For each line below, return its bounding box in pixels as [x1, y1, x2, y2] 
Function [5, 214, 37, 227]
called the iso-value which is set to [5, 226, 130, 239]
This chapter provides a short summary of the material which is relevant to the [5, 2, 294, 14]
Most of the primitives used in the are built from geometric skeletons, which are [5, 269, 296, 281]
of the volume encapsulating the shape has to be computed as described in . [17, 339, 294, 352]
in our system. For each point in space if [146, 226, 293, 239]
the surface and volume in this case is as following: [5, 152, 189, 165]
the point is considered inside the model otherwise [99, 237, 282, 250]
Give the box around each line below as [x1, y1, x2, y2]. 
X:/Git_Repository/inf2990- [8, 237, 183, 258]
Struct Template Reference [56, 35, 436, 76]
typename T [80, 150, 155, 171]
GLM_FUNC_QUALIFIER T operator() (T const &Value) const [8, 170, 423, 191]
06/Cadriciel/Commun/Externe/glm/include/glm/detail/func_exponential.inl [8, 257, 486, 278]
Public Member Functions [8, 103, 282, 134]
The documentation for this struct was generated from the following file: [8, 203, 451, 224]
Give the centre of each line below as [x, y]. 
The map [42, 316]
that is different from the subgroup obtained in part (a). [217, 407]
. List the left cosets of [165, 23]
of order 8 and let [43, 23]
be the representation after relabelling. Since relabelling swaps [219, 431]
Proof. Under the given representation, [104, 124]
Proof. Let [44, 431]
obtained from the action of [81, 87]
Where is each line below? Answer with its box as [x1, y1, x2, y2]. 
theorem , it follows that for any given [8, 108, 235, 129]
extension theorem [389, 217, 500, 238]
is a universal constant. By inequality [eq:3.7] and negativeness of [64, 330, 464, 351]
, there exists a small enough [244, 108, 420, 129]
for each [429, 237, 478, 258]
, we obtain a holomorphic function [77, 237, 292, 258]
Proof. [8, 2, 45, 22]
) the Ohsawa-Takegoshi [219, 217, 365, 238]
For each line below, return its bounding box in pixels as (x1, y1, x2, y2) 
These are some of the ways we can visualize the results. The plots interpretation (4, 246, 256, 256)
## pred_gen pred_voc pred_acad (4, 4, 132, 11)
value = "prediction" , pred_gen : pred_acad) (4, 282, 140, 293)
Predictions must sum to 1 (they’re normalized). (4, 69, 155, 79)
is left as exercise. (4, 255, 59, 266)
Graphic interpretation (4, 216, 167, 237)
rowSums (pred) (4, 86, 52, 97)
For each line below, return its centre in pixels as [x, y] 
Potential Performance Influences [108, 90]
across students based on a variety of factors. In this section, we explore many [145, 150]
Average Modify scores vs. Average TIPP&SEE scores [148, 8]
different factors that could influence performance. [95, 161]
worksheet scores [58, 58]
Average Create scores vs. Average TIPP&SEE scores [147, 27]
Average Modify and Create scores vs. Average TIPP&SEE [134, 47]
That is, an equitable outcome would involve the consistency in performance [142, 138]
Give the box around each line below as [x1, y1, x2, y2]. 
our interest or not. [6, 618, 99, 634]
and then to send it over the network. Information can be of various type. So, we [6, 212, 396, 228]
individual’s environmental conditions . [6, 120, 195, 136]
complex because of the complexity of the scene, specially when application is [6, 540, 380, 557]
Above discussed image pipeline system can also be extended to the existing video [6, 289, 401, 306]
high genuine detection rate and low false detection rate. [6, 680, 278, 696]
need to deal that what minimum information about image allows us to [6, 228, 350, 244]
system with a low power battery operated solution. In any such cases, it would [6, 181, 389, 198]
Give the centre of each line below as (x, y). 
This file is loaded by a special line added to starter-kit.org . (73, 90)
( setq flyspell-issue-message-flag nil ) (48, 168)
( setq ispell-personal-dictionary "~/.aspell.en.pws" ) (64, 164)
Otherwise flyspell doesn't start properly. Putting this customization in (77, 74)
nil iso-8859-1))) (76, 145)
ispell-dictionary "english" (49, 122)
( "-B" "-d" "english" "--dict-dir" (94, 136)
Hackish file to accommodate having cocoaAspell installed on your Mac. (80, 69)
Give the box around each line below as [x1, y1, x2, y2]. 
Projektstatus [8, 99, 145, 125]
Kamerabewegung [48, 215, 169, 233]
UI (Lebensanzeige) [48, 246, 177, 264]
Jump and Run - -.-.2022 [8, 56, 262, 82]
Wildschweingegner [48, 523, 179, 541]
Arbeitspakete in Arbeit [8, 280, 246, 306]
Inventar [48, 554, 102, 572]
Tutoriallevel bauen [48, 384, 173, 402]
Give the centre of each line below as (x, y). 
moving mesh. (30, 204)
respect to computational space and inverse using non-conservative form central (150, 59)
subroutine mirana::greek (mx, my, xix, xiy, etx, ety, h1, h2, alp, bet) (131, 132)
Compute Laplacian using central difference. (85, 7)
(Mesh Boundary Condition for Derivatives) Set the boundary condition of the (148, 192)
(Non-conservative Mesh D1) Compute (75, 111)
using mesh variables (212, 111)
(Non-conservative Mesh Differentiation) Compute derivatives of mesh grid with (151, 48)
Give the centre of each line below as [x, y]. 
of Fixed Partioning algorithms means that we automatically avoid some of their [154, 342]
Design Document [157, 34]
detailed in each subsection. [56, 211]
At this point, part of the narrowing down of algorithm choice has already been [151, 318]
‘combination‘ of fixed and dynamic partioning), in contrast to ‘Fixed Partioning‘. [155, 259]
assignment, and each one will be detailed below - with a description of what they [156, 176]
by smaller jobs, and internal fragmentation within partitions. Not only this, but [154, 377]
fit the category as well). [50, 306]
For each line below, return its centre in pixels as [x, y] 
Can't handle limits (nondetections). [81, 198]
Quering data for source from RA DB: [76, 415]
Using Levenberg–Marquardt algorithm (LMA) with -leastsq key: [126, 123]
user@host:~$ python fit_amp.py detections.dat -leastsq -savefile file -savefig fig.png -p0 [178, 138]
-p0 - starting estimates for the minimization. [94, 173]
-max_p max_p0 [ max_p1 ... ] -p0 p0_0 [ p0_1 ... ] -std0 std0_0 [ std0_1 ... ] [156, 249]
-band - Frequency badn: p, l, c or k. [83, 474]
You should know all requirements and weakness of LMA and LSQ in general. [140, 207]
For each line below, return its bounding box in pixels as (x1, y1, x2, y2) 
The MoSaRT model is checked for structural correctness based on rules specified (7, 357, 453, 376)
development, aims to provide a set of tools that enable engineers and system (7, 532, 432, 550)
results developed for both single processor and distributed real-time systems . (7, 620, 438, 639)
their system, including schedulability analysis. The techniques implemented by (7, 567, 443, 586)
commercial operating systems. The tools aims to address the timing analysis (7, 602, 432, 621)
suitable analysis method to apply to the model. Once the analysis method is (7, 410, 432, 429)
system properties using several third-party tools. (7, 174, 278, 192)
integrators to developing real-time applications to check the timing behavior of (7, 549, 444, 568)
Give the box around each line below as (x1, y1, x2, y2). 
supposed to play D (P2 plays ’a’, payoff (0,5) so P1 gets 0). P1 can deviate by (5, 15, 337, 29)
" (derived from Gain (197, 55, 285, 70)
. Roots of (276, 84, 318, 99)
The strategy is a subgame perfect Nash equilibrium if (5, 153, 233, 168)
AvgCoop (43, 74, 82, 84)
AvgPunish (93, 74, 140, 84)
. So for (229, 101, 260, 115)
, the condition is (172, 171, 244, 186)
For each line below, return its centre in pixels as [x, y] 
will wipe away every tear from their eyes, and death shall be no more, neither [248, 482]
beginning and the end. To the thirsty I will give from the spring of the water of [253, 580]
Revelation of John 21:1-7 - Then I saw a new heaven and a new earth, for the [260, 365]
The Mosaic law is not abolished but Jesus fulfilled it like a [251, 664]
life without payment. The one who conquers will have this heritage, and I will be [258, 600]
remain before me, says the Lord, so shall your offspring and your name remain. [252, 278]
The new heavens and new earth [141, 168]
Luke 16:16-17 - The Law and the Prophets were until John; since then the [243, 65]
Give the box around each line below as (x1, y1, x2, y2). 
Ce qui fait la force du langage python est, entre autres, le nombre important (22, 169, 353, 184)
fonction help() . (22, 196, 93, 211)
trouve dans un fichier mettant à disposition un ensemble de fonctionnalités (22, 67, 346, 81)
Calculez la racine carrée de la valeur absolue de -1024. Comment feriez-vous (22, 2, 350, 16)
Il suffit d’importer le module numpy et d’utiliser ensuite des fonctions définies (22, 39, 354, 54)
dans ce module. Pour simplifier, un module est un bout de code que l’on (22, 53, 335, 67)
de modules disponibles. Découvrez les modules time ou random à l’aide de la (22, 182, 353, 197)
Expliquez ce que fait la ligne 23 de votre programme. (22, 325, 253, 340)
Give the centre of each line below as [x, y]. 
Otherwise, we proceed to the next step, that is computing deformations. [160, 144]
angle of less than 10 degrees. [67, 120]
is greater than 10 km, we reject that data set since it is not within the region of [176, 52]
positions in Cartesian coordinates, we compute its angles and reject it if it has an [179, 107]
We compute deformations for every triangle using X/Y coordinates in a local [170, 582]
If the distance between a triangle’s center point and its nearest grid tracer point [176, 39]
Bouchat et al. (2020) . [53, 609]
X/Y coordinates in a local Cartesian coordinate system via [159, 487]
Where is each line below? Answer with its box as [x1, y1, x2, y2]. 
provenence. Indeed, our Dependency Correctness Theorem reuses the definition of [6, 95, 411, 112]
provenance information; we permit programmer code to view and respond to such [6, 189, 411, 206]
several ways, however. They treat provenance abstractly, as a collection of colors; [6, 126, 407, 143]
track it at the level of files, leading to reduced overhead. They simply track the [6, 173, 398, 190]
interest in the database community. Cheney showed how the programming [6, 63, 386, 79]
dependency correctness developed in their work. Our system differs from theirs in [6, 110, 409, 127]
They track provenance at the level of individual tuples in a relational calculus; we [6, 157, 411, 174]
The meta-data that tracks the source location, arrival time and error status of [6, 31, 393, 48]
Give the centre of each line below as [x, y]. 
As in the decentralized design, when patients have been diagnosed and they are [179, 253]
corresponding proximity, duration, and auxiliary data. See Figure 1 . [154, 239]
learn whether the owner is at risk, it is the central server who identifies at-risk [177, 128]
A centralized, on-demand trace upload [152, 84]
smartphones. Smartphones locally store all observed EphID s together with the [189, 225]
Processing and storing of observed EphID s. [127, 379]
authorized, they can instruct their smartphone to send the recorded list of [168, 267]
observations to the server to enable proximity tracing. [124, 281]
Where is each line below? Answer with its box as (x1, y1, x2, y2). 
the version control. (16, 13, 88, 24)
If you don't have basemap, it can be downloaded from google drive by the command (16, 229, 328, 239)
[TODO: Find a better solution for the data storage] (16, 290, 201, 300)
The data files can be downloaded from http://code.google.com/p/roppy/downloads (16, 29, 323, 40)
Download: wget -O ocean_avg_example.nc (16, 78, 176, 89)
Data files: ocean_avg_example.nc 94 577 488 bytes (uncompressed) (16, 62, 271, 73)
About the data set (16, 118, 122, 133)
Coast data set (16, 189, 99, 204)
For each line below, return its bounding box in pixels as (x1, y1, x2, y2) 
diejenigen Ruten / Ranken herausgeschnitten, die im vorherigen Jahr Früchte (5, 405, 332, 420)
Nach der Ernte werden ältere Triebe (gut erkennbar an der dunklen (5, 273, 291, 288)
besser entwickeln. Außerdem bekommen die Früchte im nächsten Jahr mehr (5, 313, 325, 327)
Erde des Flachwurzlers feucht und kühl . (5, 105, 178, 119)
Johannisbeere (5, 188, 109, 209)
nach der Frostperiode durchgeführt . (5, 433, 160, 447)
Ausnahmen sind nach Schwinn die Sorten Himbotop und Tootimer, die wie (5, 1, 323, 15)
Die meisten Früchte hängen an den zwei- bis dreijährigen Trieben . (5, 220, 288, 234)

- - - -

Assignment: Please count the lines above that hold the string "representation" and reply with the number alone.

Reply: 2